#### [Work required]
Please reproduce the records below exactly, omitting any pictures they contain.

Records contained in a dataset
▼▼▼

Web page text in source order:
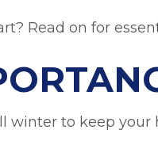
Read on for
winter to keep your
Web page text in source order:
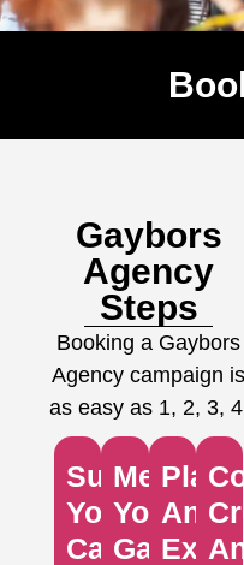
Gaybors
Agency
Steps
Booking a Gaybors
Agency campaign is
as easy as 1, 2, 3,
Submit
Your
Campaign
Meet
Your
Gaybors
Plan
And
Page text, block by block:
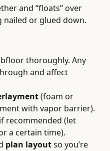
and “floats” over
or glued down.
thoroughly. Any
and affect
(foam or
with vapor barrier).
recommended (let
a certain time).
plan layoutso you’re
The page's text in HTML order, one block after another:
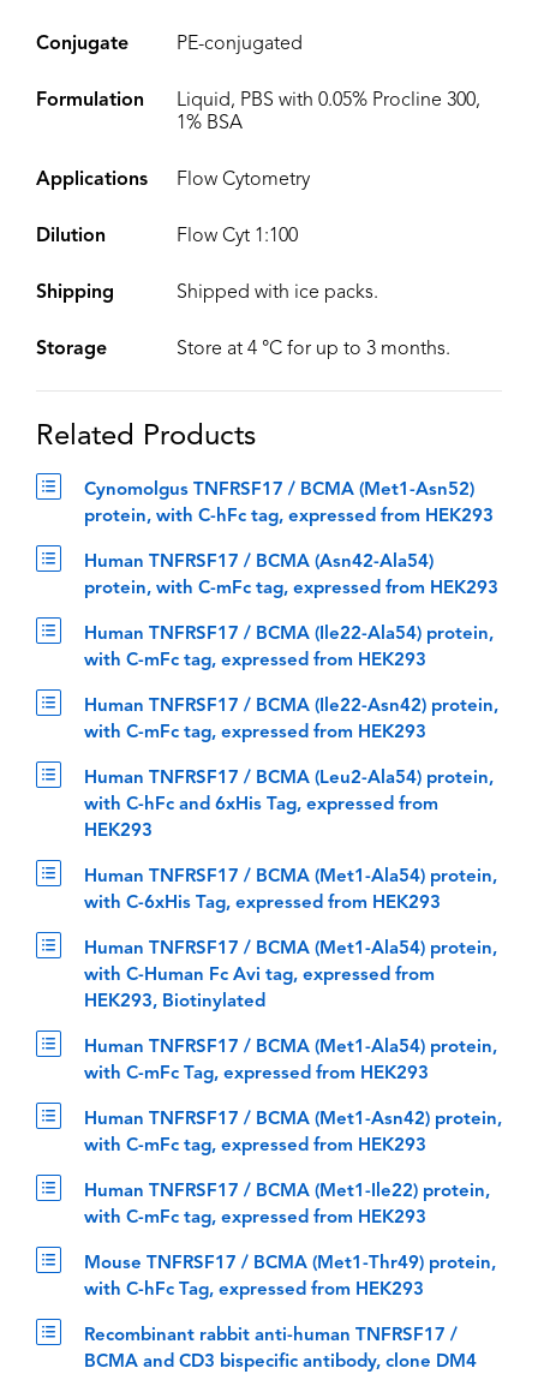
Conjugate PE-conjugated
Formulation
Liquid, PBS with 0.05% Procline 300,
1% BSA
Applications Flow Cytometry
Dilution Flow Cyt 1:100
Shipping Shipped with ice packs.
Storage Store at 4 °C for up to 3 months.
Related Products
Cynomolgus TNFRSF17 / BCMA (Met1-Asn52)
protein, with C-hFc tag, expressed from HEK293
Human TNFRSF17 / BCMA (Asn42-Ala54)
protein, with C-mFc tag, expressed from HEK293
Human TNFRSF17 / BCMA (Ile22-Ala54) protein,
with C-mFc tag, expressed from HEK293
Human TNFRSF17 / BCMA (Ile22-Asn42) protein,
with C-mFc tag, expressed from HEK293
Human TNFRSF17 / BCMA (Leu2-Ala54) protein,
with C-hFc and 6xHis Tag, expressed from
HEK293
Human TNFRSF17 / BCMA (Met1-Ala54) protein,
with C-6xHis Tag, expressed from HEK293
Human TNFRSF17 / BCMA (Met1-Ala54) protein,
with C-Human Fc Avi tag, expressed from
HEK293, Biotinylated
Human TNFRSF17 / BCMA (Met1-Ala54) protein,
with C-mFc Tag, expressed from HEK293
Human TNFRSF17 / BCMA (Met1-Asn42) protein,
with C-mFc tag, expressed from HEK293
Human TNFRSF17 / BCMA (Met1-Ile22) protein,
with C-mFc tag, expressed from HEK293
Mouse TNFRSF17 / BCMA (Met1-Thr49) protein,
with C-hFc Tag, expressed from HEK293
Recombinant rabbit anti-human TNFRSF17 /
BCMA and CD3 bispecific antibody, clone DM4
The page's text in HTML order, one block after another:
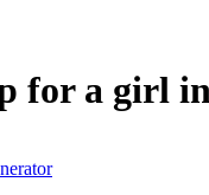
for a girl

▲▲▲

#### [The answer]
Web page text in source order:
Read on for
winter to keep your
Web page text in source order:
Gaybors
Agency
Steps
Booking a Gaybors
Agency campaign is
as easy as 1, 2, 3,
Submit
Your
Campaign
Meet
Your
Gaybors
Plan
And
Page text, block by block:
and “floats” over
or glued down.
thoroughly. Any
and affect
(foam or
with vapor barrier).
recommended (let
a certain time).
plan layoutso you’re
The page's text in HTML order, one block after another:
Conjugate PE-conjugated
Formulation
Liquid, PBS with 0.05% Procline 300,
1% BSA
Applications Flow Cytometry
Dilution Flow Cyt 1:100
Shipping Shipped with ice packs.
Storage Store at 4 °C for up to 3 months.
Related Products
Cynomolgus TNFRSF17 / BCMA (Met1-Asn52)
protein, with C-hFc tag, expressed from HEK293
Human TNFRSF17 / BCMA (Asn42-Ala54)
protein, with C-mFc tag, expressed from HEK293
Human TNFRSF17 / BCMA (Ile22-Ala54) protein,
with C-mFc tag, expressed from HEK293
Human TNFRSF17 / BCMA (Ile22-Asn42) protein,
with C-mFc tag, expressed from HEK293
Human TNFRSF17 / BCMA (Leu2-Ala54) protein,
with C-hFc and 6xHis Tag, expressed from
HEK293
Human TNFRSF17 / BCMA (Met1-Ala54) protein,
with C-6xHis Tag, expressed from HEK293
Human TNFRSF17 / BCMA (Met1-Ala54) protein,
with C-Human Fc Avi tag, expressed from
HEK293, Biotinylated
Human TNFRSF17 / BCMA (Met1-Ala54) protein,
with C-mFc Tag, expressed from HEK293
Human TNFRSF17 / BCMA (Met1-Asn42) protein,
with C-mFc tag, expressed from HEK293
Human TNFRSF17 / BCMA (Met1-Ile22) protein,
with C-mFc tag, expressed from HEK293
Mouse TNFRSF17 / BCMA (Met1-Thr49) protein,
with C-hFc Tag, expressed from HEK293
Recombinant rabbit anti-human TNFRSF17 /
BCMA and CD3 bispecific antibody, clone DM4
The page's text in HTML order, one block after another:
for a girl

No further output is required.